Mobile Devices Can Dramatically Improve Literacy Rates In Developing Countries, Says UNESCO

A new report by UNESCO says that mobile devices can boost literacy rates in developing countries, potentially reaching almost all of the world’s population. Furthermore, an expensive tablet or smartphone is not necessary. In fact, many e-book readers use featurephones.

The report surveyed 5,000 people in Ethiopia, Ghana, India, Kenya, Nigeria, Pakistan, and Zimbabwe. “In places where physical books are scarce, mobile phones are plentiful. And while mobile phones are still used primarily for basic communication, even the simplest phones are a gateway to long-form text,” says the report, which was created in partnership with Nokia, which is still pegging a significant portion of its business on featurephones, and Worldreader, a free mobile reading platform that targets markets in Asia and Africa.

The report, which was released to coincide with World Book Day, cites data from the United Nations that says more than 6 billion people have access to a working phone, which it claims means that 6.8 billion people, or most of the world’s population, can potentially have access to reading material.

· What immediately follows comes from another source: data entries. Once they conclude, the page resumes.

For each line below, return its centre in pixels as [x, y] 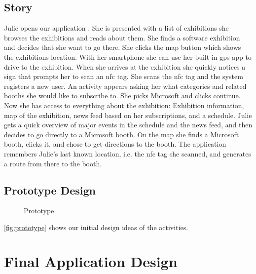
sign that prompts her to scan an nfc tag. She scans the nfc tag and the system [124, 76]
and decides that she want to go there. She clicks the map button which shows [123, 47]
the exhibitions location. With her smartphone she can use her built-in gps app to [128, 57]
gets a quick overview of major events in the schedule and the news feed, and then [128, 125]
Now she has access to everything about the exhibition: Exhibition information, [124, 105]
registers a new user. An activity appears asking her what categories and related [125, 86]
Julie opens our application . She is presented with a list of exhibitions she [116, 28]
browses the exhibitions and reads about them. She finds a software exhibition [122, 37]
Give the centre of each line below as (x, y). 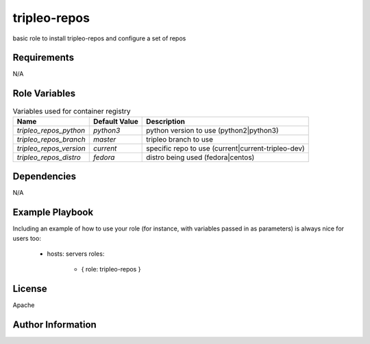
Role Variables (44, 93)
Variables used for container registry (72, 111)
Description (165, 121)
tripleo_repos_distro (49, 157)
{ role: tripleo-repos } (111, 269)
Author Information (55, 325)
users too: (27, 238)
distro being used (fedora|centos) (200, 157)
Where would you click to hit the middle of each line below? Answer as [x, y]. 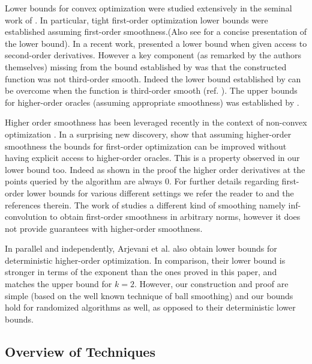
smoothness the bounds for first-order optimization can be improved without [146, 146]
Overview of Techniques [80, 351]
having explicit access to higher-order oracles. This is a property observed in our [152, 158]
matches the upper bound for [58, 284]
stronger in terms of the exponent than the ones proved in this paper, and [141, 272]
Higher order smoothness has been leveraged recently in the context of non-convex [156, 122]
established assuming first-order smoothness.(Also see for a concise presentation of [156, 32]
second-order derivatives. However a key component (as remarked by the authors [153, 55]
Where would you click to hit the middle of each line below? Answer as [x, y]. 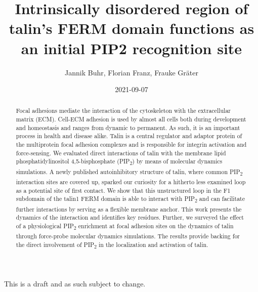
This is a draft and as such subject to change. [75, 284]
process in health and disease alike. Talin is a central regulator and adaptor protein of [129, 136]
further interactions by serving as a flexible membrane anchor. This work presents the [129, 209]
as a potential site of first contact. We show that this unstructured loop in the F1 [123, 190]
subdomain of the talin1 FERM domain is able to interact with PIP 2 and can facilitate [131, 199]
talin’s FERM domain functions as [132, 28]
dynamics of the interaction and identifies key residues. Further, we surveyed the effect [130, 217]
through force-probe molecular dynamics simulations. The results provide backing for [128, 236]
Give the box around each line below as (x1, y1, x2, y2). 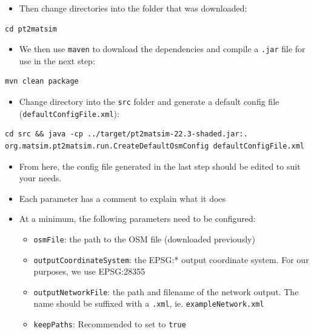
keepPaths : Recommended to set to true (33, 318, 186, 330)
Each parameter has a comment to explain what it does (19, 192, 226, 204)
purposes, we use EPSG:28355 (33, 265, 145, 278)
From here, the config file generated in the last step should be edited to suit (19, 159, 301, 172)
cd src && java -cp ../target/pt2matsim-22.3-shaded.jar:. (5, 130, 248, 139)
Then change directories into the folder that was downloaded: (19, 2, 247, 14)
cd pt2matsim (5, 24, 57, 33)
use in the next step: (19, 54, 95, 67)
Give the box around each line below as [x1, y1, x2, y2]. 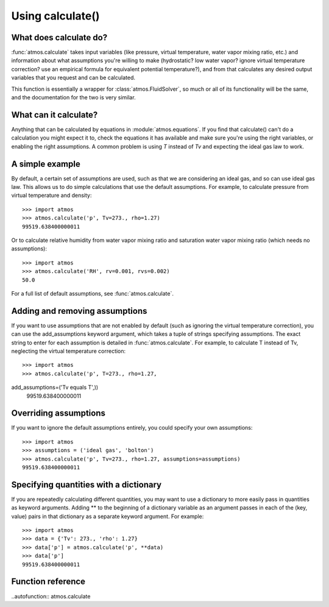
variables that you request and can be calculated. [11, 74, 135, 82]
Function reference [11, 577, 85, 587]
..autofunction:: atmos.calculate [11, 592, 91, 600]
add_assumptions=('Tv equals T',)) [11, 384, 99, 391]
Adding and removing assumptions [11, 305, 147, 316]
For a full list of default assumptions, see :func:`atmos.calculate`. [11, 289, 174, 297]
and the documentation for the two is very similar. [11, 94, 136, 101]
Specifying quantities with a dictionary [11, 479, 161, 490]
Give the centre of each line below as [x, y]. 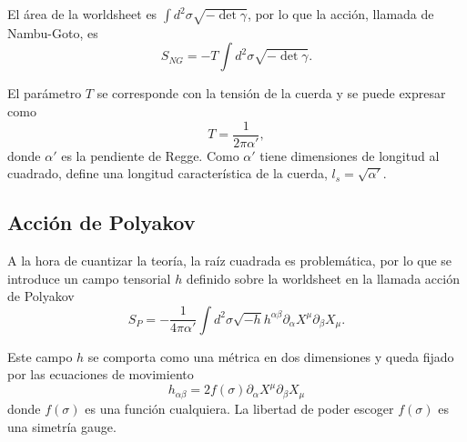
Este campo [40, 356]
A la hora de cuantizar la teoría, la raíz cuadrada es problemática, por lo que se [230, 260]
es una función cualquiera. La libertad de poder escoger [239, 408]
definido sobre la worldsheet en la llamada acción [323, 278]
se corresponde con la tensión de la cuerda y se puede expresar [271, 93]
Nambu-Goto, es [53, 32]
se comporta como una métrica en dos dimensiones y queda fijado [271, 356]
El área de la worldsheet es [82, 14]
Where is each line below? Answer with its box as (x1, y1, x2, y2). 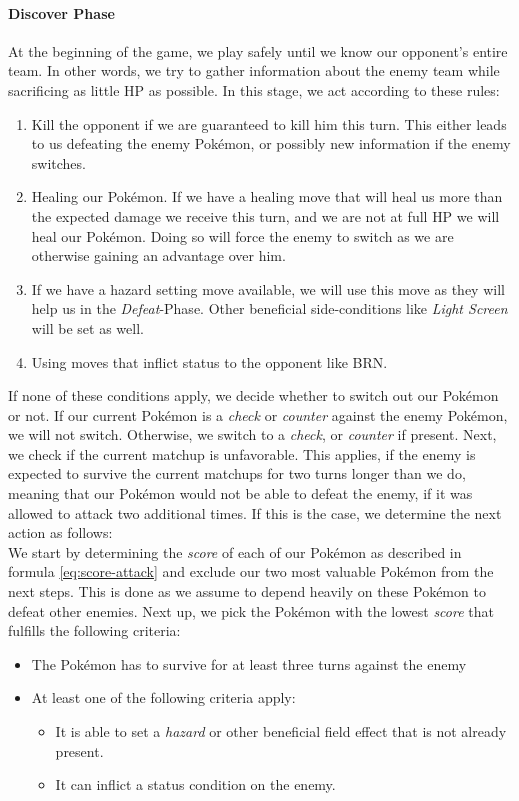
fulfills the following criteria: (8, 620, 181, 641)
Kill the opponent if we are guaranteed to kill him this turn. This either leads (31, 113, 507, 134)
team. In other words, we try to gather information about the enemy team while (8, 60, 500, 81)
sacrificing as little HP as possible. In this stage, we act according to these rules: (8, 79, 500, 100)
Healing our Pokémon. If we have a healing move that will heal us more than (31, 186, 503, 207)
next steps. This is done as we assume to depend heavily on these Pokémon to (8, 581, 486, 602)
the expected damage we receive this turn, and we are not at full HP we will (31, 205, 500, 226)
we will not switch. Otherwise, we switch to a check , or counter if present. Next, (8, 424, 497, 445)
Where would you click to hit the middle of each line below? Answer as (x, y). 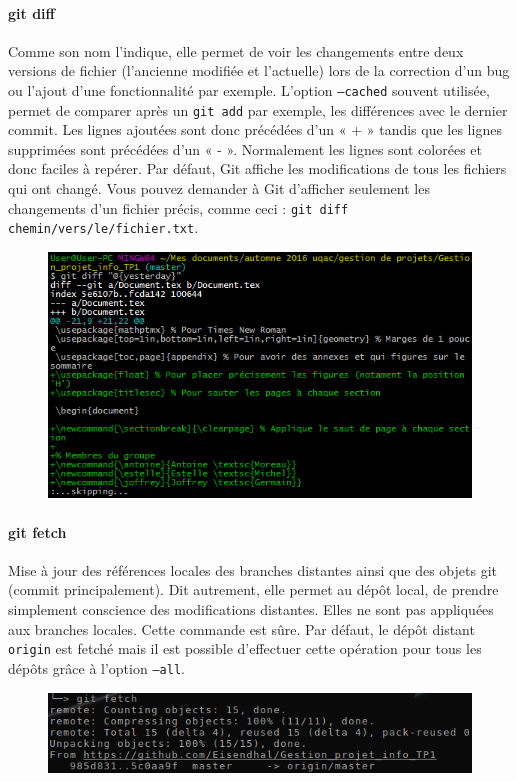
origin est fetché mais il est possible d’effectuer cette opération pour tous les (245, 648)
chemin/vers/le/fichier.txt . (103, 227)
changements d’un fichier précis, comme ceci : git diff (178, 207)
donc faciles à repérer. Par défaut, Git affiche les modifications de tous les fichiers (257, 168)
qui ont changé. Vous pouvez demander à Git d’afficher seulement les (219, 188)
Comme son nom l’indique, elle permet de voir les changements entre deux (236, 50)
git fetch (37, 531)
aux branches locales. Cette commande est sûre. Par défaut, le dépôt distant (241, 628)
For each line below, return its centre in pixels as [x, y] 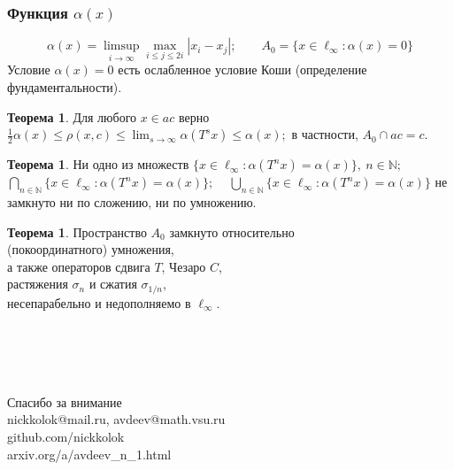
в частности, [325, 134]
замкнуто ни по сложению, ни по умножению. [132, 202]
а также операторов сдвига [79, 266]
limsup [122, 46]
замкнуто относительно [232, 231]
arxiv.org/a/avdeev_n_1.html [89, 454]
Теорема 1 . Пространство [77, 231]
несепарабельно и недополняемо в [99, 302]
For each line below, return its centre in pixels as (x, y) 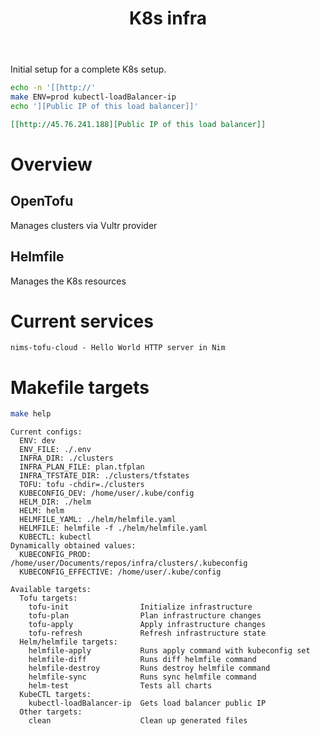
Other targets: (51, 712)
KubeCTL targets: (55, 695)
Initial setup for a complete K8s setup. (88, 69)
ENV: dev (37, 441)
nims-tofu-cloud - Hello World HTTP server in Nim (118, 348)
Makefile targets (80, 387)
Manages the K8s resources (68, 281)
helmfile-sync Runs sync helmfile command (142, 677)
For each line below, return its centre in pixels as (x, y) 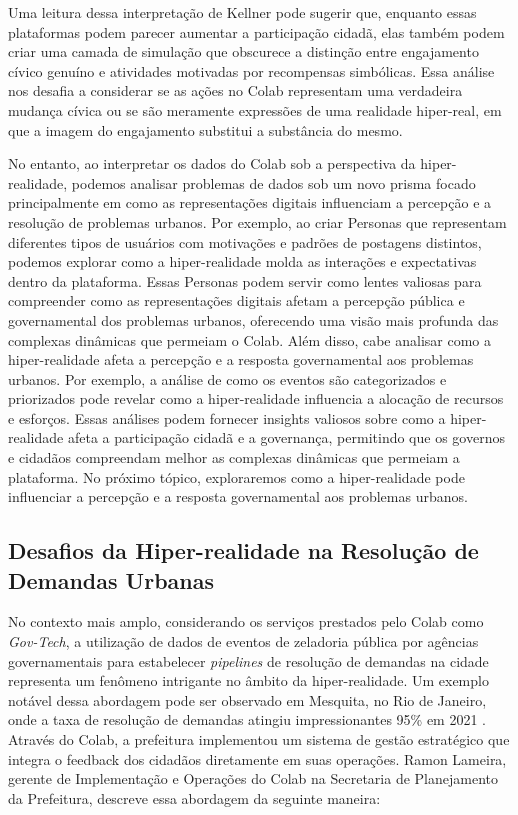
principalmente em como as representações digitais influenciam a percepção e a (250, 202)
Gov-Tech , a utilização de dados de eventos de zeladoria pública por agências (243, 641)
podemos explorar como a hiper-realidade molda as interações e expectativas (242, 261)
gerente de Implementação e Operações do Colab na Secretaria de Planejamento (253, 778)
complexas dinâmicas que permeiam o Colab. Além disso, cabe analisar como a (250, 339)
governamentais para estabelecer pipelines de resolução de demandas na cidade (248, 660)
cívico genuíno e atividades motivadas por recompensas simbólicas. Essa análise (251, 70)
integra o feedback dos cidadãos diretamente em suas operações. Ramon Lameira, (257, 758)
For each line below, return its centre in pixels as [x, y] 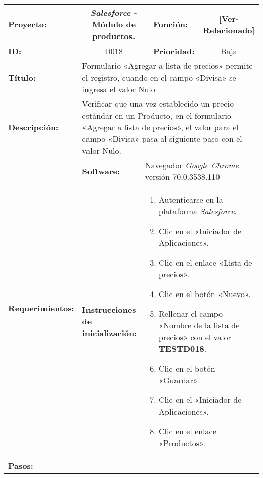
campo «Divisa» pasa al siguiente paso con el [162, 139]
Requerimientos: [41, 308]
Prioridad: [174, 51]
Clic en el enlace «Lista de [206, 262]
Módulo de [114, 24]
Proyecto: [28, 24]
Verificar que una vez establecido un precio [158, 104]
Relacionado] [229, 30]
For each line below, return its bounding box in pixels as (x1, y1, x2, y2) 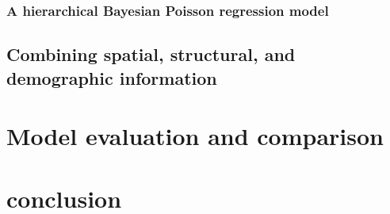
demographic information (6, 65, 217, 90)
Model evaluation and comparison (6, 120, 384, 152)
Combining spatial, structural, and (6, 42, 296, 67)
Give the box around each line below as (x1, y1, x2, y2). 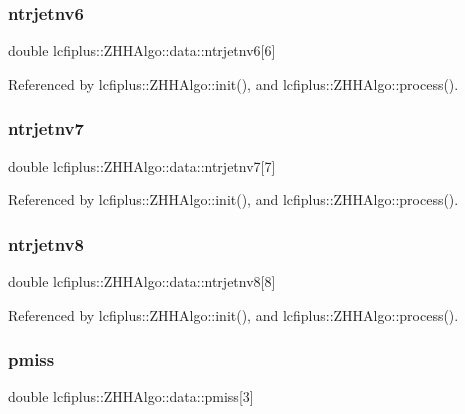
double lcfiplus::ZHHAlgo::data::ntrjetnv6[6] (8, 40, 276, 61)
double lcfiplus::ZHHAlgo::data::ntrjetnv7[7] (8, 155, 276, 176)
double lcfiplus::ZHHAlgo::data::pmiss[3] (8, 386, 254, 407)
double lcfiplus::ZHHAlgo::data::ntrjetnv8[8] (8, 271, 276, 292)
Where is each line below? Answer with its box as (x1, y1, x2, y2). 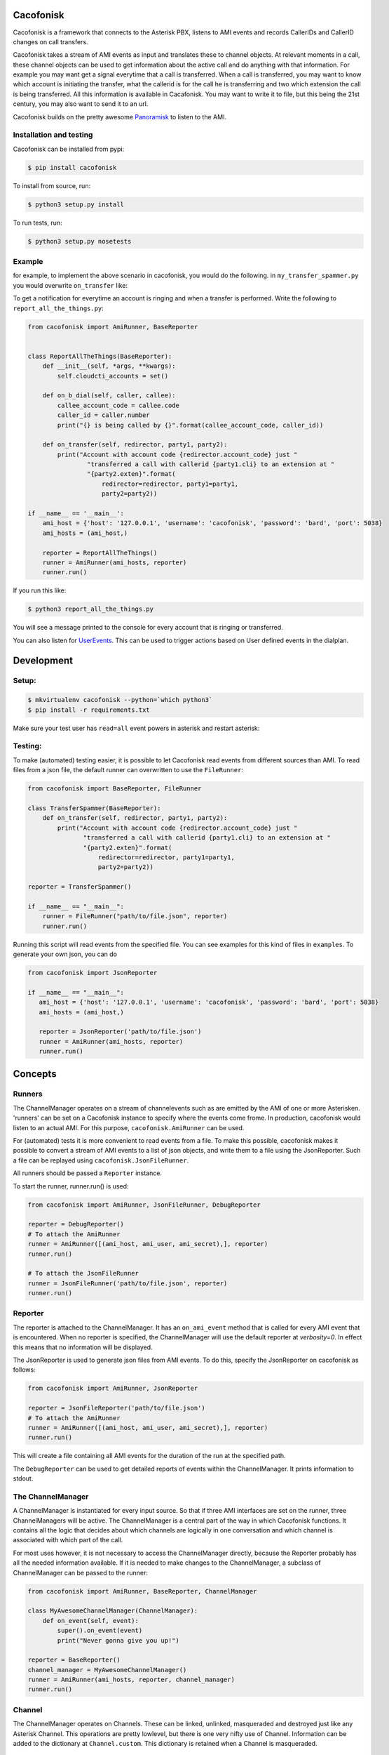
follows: (13, 1365, 36, 1374)
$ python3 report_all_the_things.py (27, 605, 154, 614)
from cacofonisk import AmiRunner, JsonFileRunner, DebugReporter (27, 1200, 261, 1209)
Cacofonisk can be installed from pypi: (13, 145, 125, 153)
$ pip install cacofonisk (27, 164, 117, 171)
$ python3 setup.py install (27, 200, 124, 208)
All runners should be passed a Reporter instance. (13, 1169, 163, 1177)
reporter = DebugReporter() (27, 1220, 124, 1228)
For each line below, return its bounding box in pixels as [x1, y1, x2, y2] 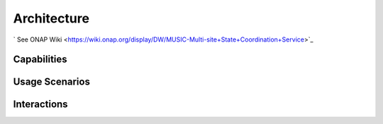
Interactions [13, 99, 68, 111]
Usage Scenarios [13, 76, 90, 88]
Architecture [13, 11, 90, 26]
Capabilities [13, 54, 67, 66]
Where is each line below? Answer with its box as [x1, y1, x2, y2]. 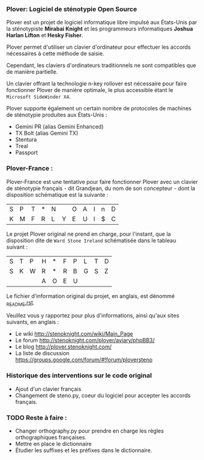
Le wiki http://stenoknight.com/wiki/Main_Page [15, 330, 133, 338]
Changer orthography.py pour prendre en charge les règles [15, 427, 164, 434]
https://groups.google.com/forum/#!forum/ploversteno [15, 356, 153, 364]
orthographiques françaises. [15, 433, 87, 441]
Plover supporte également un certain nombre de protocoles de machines [6, 105, 192, 112]
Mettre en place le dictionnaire [15, 440, 93, 447]
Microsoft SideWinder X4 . [6, 93, 71, 101]
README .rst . [6, 299, 35, 308]
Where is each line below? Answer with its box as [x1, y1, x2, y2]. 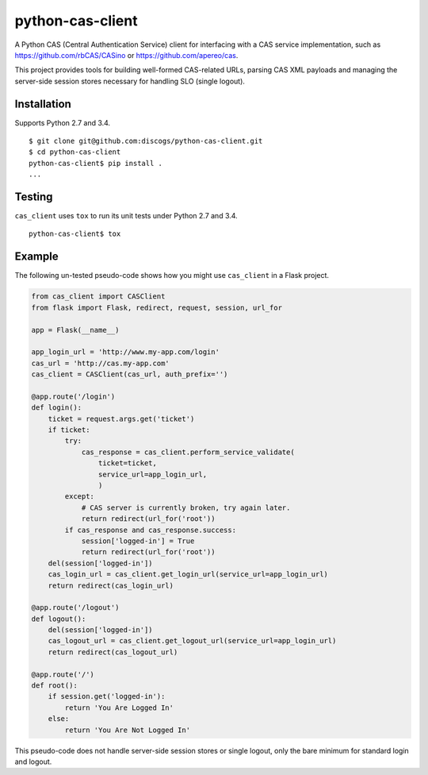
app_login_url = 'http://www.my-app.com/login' [31, 348, 220, 357]
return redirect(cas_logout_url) [48, 647, 178, 657]
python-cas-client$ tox [29, 229, 121, 238]
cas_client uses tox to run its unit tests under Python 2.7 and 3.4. [14, 211, 238, 221]
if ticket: [48, 426, 90, 434]
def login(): [31, 403, 82, 412]
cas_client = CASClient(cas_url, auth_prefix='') [31, 370, 228, 379]
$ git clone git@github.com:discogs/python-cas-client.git [29, 137, 263, 146]
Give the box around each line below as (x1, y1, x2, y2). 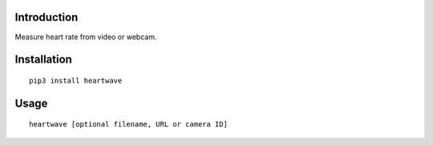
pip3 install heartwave (29, 76, 123, 85)
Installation (14, 53, 72, 66)
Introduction (14, 10, 79, 24)
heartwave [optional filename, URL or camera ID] (29, 120, 229, 129)
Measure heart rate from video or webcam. (14, 32, 157, 42)
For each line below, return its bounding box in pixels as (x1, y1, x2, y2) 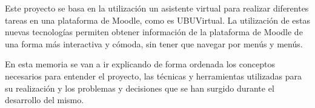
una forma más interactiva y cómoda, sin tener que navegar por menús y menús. (5, 37, 303, 50)
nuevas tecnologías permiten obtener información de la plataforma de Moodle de (5, 25, 303, 38)
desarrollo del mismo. (5, 93, 84, 106)
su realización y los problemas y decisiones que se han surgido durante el (5, 81, 274, 94)
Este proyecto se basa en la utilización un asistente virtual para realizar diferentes (5, 2, 309, 14)
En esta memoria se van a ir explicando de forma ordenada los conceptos (5, 58, 275, 70)
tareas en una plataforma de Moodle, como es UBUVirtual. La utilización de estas (5, 13, 311, 26)
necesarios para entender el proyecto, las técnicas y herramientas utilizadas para (5, 69, 302, 82)
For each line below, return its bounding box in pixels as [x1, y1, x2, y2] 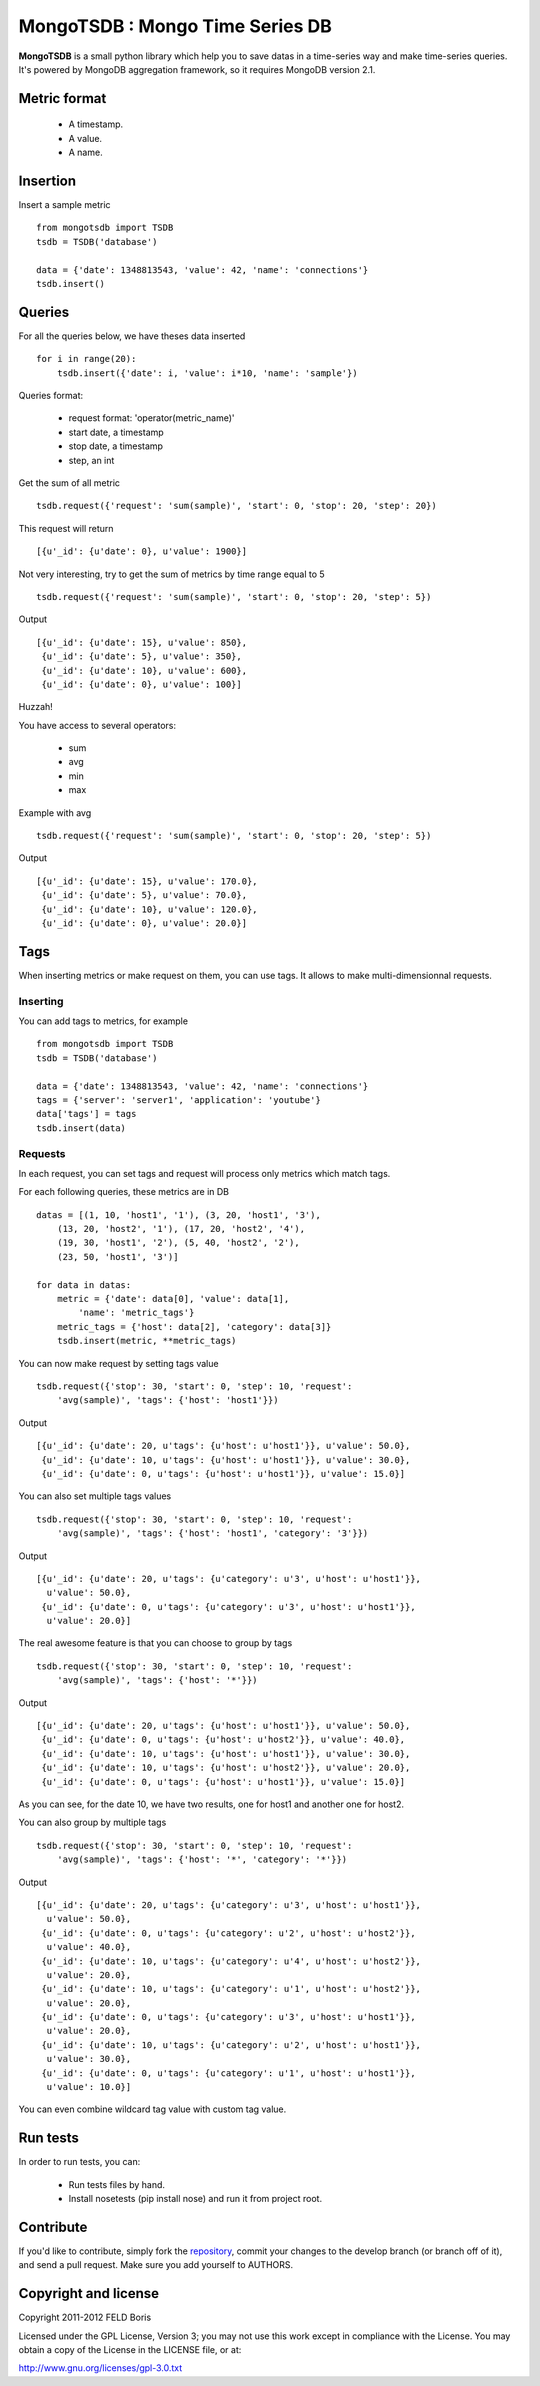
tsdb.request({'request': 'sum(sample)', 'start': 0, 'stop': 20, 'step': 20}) [36, 500, 437, 512]
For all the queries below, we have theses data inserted [18, 330, 246, 342]
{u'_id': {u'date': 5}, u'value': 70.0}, [41, 890, 248, 901]
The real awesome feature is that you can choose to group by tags [18, 1637, 293, 1649]
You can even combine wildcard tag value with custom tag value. [18, 2103, 287, 2115]
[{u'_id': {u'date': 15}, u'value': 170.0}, [36, 875, 259, 887]
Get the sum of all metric [18, 477, 120, 489]
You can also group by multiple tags [18, 1816, 167, 1829]

Just 18% of respondents said that data costs hindered them from mobile reading because e-book platforms. The report says that Worldreader Mobile can compress data and reduce cost of reading to just two to three cents for every 1,000 pages read. Of the people surveyed, only 18% said the cost of data was a concern, while 50% said they never worry about the price.

The report also found that girls and women in particular are benefiting from easier access to reading materials and read up to six times more than boys and men. Though 77% of mobile readers are male, women spend more time reading, or about 207 minutes per month. Men, on the other hand, spent 33 minutes per month. One-third of parents surveyed said they read regularly to their children from their mobile phones.

But there is still a lack of interesting content available and 60% of respondents said they consider that a barrier to reading on mobile devices. Popular genres, based on clicks per menu item on Worldreader Mobile, is romance, followed by books about religion. The most popular search terms were Harry Potter, Romeo and Juliet, Animal Farm, and Twilight.

Worldreader was founded in 2010 by David Risher, a former executive at Microsoft and Amazon, and Colin McElwee, a former marketing director at Barcelona’s ESADE Business School. Its goal is to provide more than one million mobile users with access to free e-books by the end of this year.